ABOUT THIS EXERCISE -
Which lines below hold the word "Coupons"? Report each one.

Segment Start: THE INPUT

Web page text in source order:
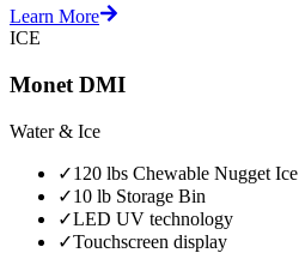
Learn More
ICE
Monet DMI
Water & Ice
✓120 lbs Chewable Nugget Ice
✓10 lb Storage Bin
✓LED UV technology
✓Touchscreen display
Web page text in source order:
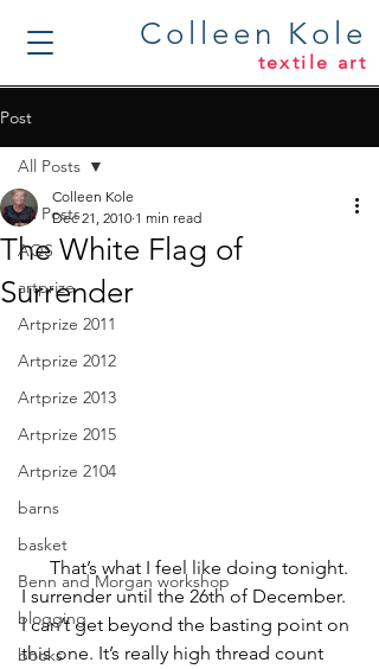
Colleen Kole
textile art
Post
All Posts
AQS
artprize
Artprize 2011
Artprize 2012
Artprize 2013
Artprize 2015
Artprize 2104
barns
basket
Benn and Morgan workshop
blogging
books
All Posts
The White Flag of
Surrender
Colleen Kole
Dec 21, 2010 1 min read
That’s what I feel like doing tonight.
I surrender until the 26th of December.
I can’t get beyond the basting point on
this one. It’s really high thread count
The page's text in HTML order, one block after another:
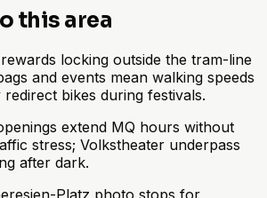
this area
locking outside the tram-line
and events mean walking speeds
bikes during festivals.
extend MQ hours without
stress; Volkstheater underpass
after dark.
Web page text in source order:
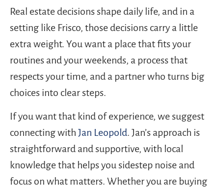
Real estate decisions shape daily life, and in a
setting like Frisco, those decisions carry a little
extra weight. You want a place that fits your
routines and your weekends, a process that
respects your time, and a partner who turns big
choices into clear steps.
If you want that kind of experience, we suggest
connecting with Jan Leopold. Jan’s approach is
straightforward and supportive, with local
knowledge that helps you sidestep noise and
focus on what matters. Whether you are buying
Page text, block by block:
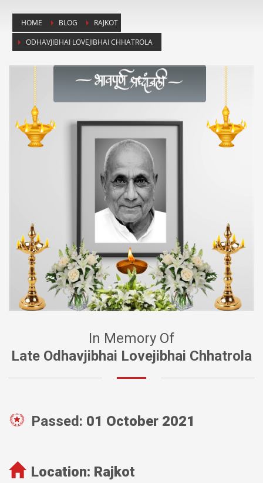
HOME BLOG
RAJKOT
ODHAVJIBHAI LOVEJIBHAI CHHATROLA
In Memory Of
Late Odhavjibhai Lovejibhai Chhatrola
Passed: 01 October 2021
Location: Rajkot
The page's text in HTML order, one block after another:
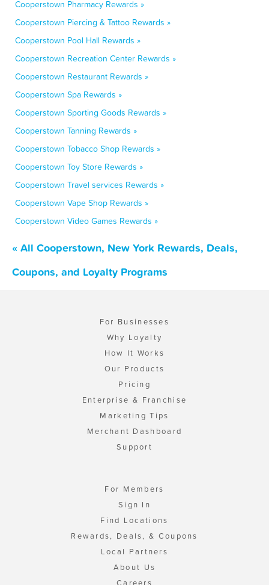
Cooperstown Pharmacy Rewards »
Cooperstown Piercing & Tattoo Rewards »
Cooperstown Pool Hall Rewards »
Cooperstown Recreation Center Rewards »
Cooperstown Restaurant Rewards »
Cooperstown Spa Rewards »
Cooperstown Sporting Goods Rewards »
Cooperstown Tanning Rewards »
Cooperstown Tobacco Shop Rewards »
Cooperstown Toy Store Rewards »
Cooperstown Travel services Rewards »
Cooperstown Vape Shop Rewards »
Cooperstown Video Games Rewards »
« All Cooperstown, New York Rewards, Deals,
Coupons, and Loyalty Programs
For Businesses
Why Loyalty
How It Works
Our Products
Pricing
Enterprise & Franchise
Marketing Tips
Merchant Dashboard
Support
For Members
Sign In
Find Locations
Rewards, Deals, & Coupons
Local Partners
About Us
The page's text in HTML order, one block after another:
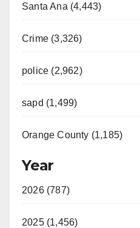
Santa Ana (4,443)
Crime (3,326)
police (2,962)
sapd (1,499)
Orange County (1,185)
Year
2026 (787)
2025 (1,456)
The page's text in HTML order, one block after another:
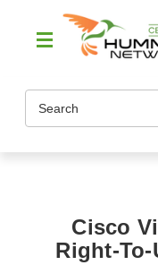
Cisco
Right-To-
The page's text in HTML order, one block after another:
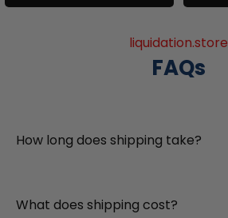
liquidation.store
FAQs
How long does shipping take?
What does shipping cost?
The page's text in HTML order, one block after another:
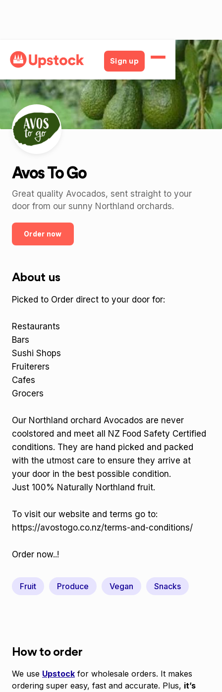
Sign up
Back
Avos To Go
Great quality Avocados, sent straight to your
door from our sunny Northland orchards.
Order now
About us
Picked to Order direct to your door for:
Restaurants
Bars
Sushi Shops
Fruiterers
Cafes
Grocers
Our Northland orchard Avocados are never
coolstored and meet all NZ Food Safety Certified
conditions. They are hand picked and packed
with the utmost care to ensure they arrive at
your door in the best possible condition.
Just 100% Naturally Northland fruit.
To visit our website and terms go to:
https://avostogo.co.nz/terms-and-conditions/
Order now..!
Fruit Produce Vegan Snacks
How to order
We use Upstock for wholesale orders. It makes
ordering super easy, fast and accurate. Plus, it’s
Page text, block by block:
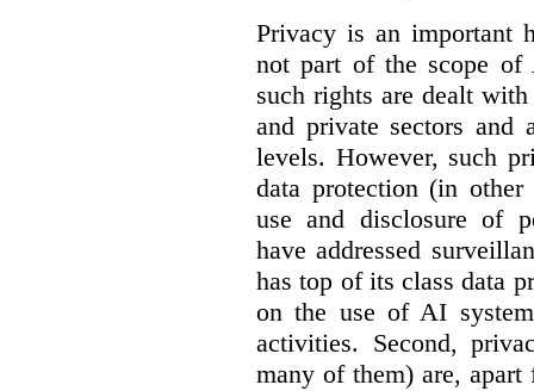
Privacy is an important
not part of the scope
such rights are dealt
and private sectors and
levels. However, such
data protection (in
use and disclosure of
have addressed
has top of its class data
on the use of AI
activities. Second,
many of them) are, apart
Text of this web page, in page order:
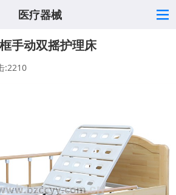
医疗器械
手动双摇护理床
:2210
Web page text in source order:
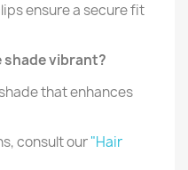
ensure a secure fit
shade vibrant?
that enhances
consult our"Hair
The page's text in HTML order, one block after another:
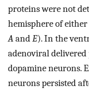
proteins were not
hemisphere of
AandE). In the
adenoviral delivered
dopamine neurons.
neurons persisted
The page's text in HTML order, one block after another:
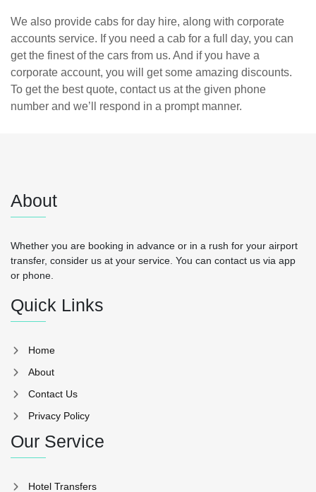
We also provide cabs for day hire, along with corporate
accounts service. If you need a cab for a full day, you can
get the finest of the cars from us. And if you have a
corporate account, you will get some amazing discounts.
To get the best quote, contact us at the given phone
number and we’ll respond in a prompt manner.
About
Whether you are booking in advance or in a rush for your airport
transfer, consider us at your service. You can contact us via app
or phone.
Quick Links
Home
About
Contact Us
Privacy Policy
Our Service
Hotel Transfers
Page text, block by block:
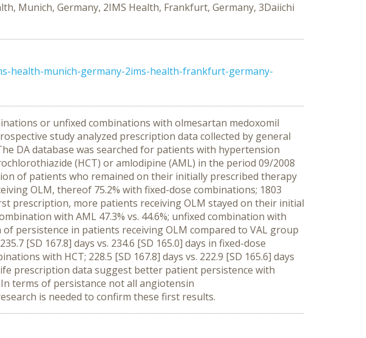
Munich, Germany, 2IMS Health, Frankfurt, Germany, 3Daiichi
health-munich-germany-2ims-health-frankfurt-germany-
or unfixed combinations with olmesartan medoxomil
study analyzed prescription data collected by general
DA database was searched for patients with hypertension
(HCT) or amlodipine (AML) in the period 09/2008
of patients who remained on their initially prescribed therapy
OLM, thereof 75.2% with fixed-dose combinations; 1803
prescription, more patients receiving OLM stayed on their initial
with AML 47.3% vs. 44.6%; unfixed combination with
of persistence in patients receiving OLM compared to VAL group
[SD 167.8] days vs. 234.6 [SD 165.0] days in fixed-dose
with HCT; 228.5 [SD 167.8] days vs. 222.9 [SD 165.6] days
prescription data suggest better patient persistence with
terms of persistance not all angiotensin
is needed to confirm these first results.
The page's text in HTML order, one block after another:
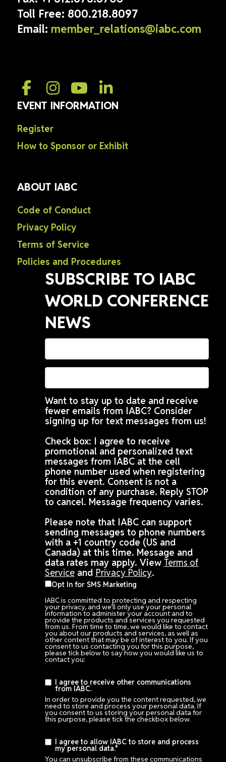
Toll Free: 800.218.8097
Email: member_relations@iabc.com
EVENT INFORMATION
Register
How to Sponsor or Exhibit
ABOUT IABC
Code of Conduct
Privacy Policy
Terms of Service
Policies and Procedures
SUBSCRIBE TO IABC
WORLD CONFERENCE
NEWS
Want to stay up to date and receive
fewer emails from IABC? Consider
signing up for text messages from us!
Check box: I agree to receive
promotional and personalized text
messages from IABC at the cell
phone number used when registering
for this event. Consent is not a
condition of any purchase. Reply STOP
to cancel. Message frequency varies.
Please note that IABC can support
sending messages to phone numbers
with a +1 country code (US and
Canada) at this time. Message and
data rates may apply. View Terms of
Serviceand Privacy Policy.
Opt In for SMS Marketing
IABC is committed to protecting and respecting
your privacy, and we’ll only use your personal
information to administer your account and to
provide the products and services you requested
from us. From time to time, we would like to contact
you about our products and services, as well as
other content that may be of interest to you. If you
consent to us contacting you for this purpose,
please tick below to say how you would like us to
contact you:
I agree to receive other communications
from IABC.
In order to provide you the content requested, we
need to store and process your personal data. If
you consent to us storing your personal data for
this purpose, please tick the checkbox below.
I agree to allow IABC to store and process
my personal data.*
You can unsubscribe from these communications
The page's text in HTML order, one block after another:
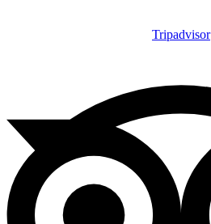
Tripadvisor
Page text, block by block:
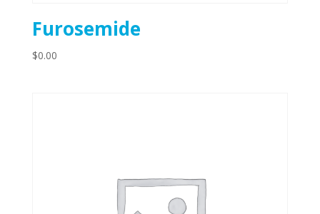
Furosemide
$0.00
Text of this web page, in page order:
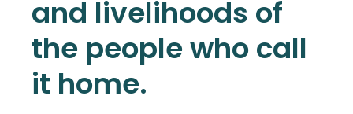
and livelihoods of
the people who call
it home.
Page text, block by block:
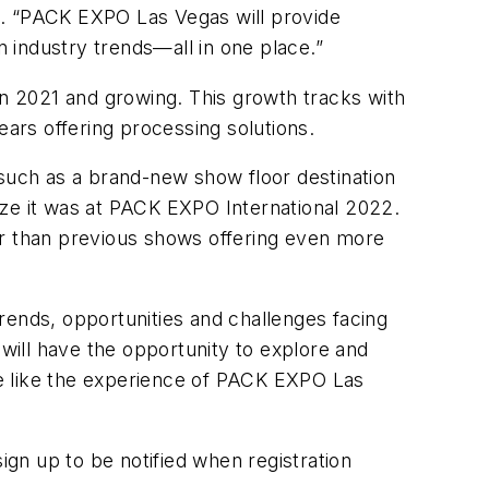
EXPO Las Vegas will provide
industry trends—all in one place.”
2021 and growing. This growth tracks with
offering processing solutions.
as a brand-new show floor destination
it was at PACK EXPO International 2022.
than previous shows offering even more
opportunities and challenges facing
have the opportunity to explore and
the experience of PACK EXPO Las
up to be notified when registration
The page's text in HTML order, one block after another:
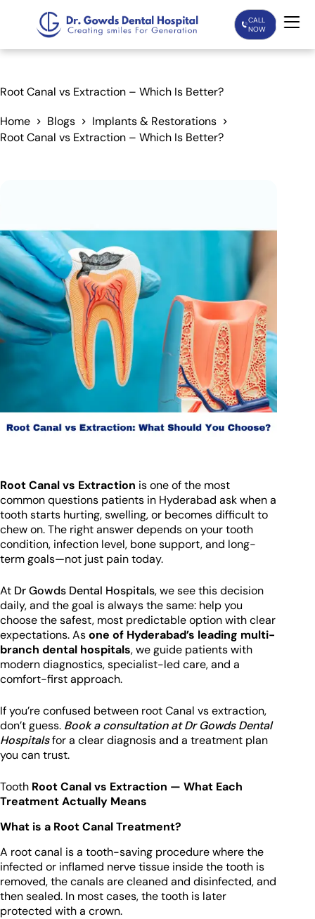
CALL
NOW
Services
About Us
Our Doctors
Blogs
Root Canal vs Extraction – Which Is Better?
Home Blogs
Implants & Restorations
Root Canal vs Extraction – Which Is Better?
Root Canal vs Extraction is one of the most
common questions patients in Hyderabad ask when a
tooth starts hurting, swelling, or becomes difficult to
chew on. The right answer depends on your tooth
condition, infection level, bone support, and long-
term goals—not just pain today.
At Dr Gowds Dental Hospitals, we see this decision
daily, and the goal is always the same: help you
choose the safest, most predictable option with clear
expectations. Asone of Hyderabad’s leading multi-
branch dental hospitals, we guide patients with
modern diagnostics, specialist-led care, and a
comfort-first approach.
If you’re confused between root Canal vs extraction,
don’t guess. Book a consultation at Dr Gowds Dental
Hospitalsfor a clear diagnosis and a treatment plan
you can trust.
Tooth Root Canal vs Extraction — What Each
Treatment Actually Means
What is a Root Canal Treatment?
A root canal is a tooth-saving procedure where the
infected or inflamed nerve tissue inside the tooth is
removed, the canals are cleaned and disinfected, and
then sealed. In most cases, the tooth is later
protected with a crown.
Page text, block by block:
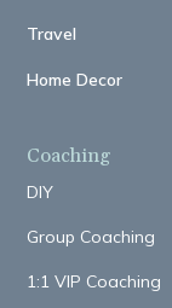
Travel
Home Decor
Coaching
DIY
Group Coaching
1:1 VIP Coaching
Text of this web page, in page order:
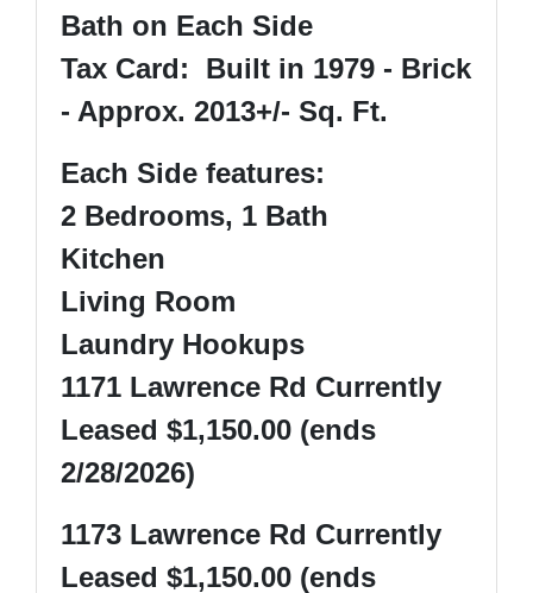
Bath on Each Side
Tax Card: Built in 1979 - Brick
- Approx. 2013+/- Sq. Ft.
Each Side features:
2 Bedrooms, 1 Bath
Kitchen
Living Room
Laundry Hookups
1171 Lawrence Rd Currently
Leased $1,150.00 (ends
2/28/2026)
1173 Lawrence Rd Currently
Leased $1,150.00 (ends
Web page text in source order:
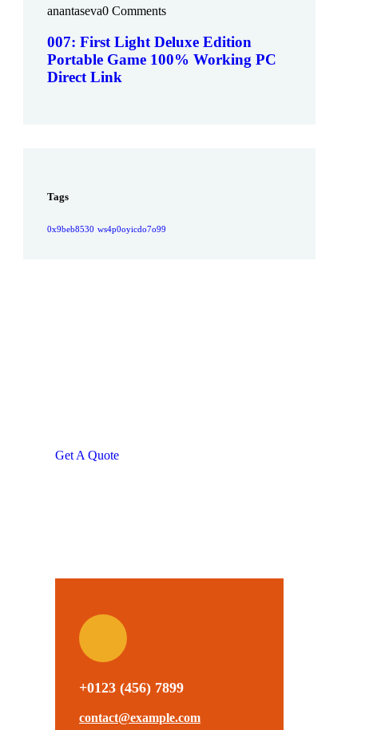
anantaseva0 Comments
007: First Light Deluxe Edition
Portable Game 100% Working PC
Direct Link
Tags
0x9beb8530 ws4p0oyicdo7o99
Get A Quote
+0123 (456) 7899
contact@example.com
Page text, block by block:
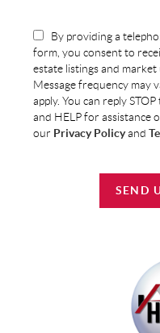
By providing a
form, you consent to
estate listings and market
Message frequency may
apply. You can reply
and HELP for assistance
our Privacy Policyand
SEND
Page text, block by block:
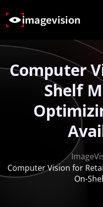
Computer
Shelf
Computer Vision for
On-
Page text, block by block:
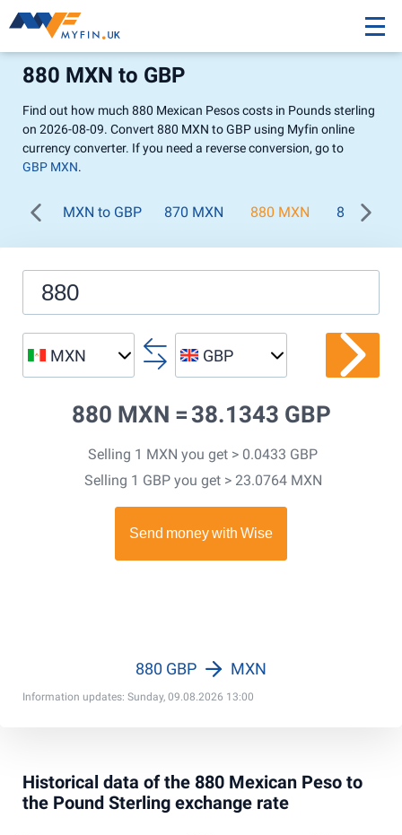
880 MXN to GBP
Find out how much 880 Mexican Pesos costs in Pounds sterling
on 2026-08-09. Convert 880 MXN to GBP using Myfin online
currency converter. If you need a reverse conversion, go to
GBP MXN.
MXN to GBP 870 MXN 880 MXN 890 MXN
MXN GBP
880 MXN =38.1343 GBP
Selling 1 MXN you get > 0.0433 GBP
Selling 1 GBP you get > 23.0764 MXN
Information updates: Sunday, 09.08.2026 13:00
880 GBP MXN
Historical data of the 880 Mexican Peso to
the Pound Sterling exchange rate
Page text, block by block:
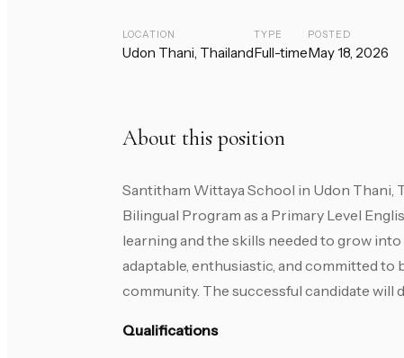
LOCATION
Udon Thani, Thailand
TYPE
Full-time
POSTED
May 18, 2026
About this position
Santitham Wittaya School in Udon Thani,
Bilingual Program as a Primary Level
learning and the skills needed to grow
adaptable, enthusiastic, and committed
community. The successful candidate will
Qualifications
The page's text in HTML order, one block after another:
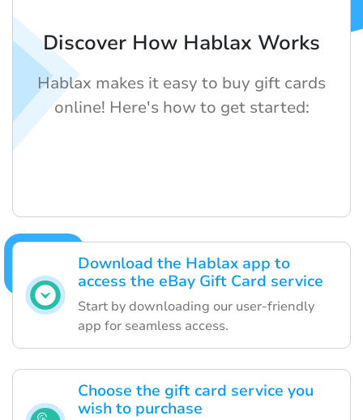
Download the Hablax app to
access the eBay Gift Card service
Start by downloading our user-friendly
app for seamless access.
Choose the gift card service you
wish to purchase
Discover How Hablax Works
Hablax makes it easy to buy gift cards
online! Here's how to get started:
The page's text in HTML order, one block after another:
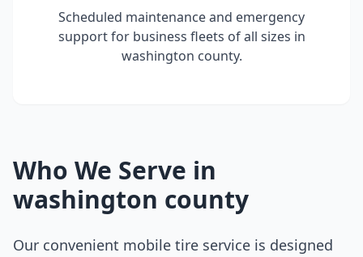
Scheduled maintenance and emergency
support for business fleets of all sizes in
washington county.
Who We Serve in
washington county
Our convenient mobile tire service is designed
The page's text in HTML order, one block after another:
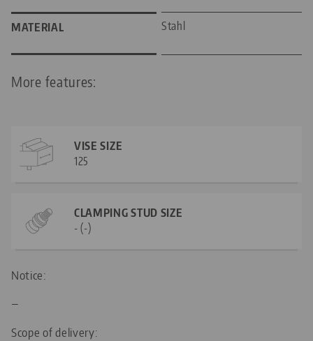
MATERIAL Stahl
More features:
VISE SIZE
125
CLAMPING STUD SIZE
- (-)
Notice:
—
Scope of delivery:
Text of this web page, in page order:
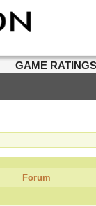
GAME
Forum
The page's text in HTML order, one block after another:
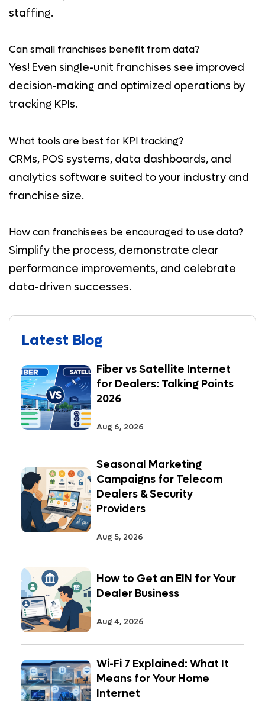
staffing.
Can small franchises benefit from data?
Yes! Even single-unit franchises see improved
decision-making and optimized operations by
tracking KPIs.
What tools are best for KPI tracking?
CRMs, POS systems, data dashboards, and
analytics software suited to your industry and
franchise size.
How can franchisees be encouraged to use data?
Simplify the process, demonstrate clear
performance improvements, and celebrate
data-driven successes.
Latest Blog
Fiber vs Satellite Internet
for Dealers: Talking Points
2026
Aug 6, 2026
Seasonal Marketing
Campaigns for Telecom
Dealers & Security
Providers
Aug 5, 2026
How to Get an EIN for Your
Dealer Business
Aug 4, 2026
Wi-Fi 7 Explained: What It
Means for Your Home
Internet

Segment End: THE INPUT

EXERCISE RESULT -
Coupons, and Loyalty Programs
Rewards, Deals, & Coupons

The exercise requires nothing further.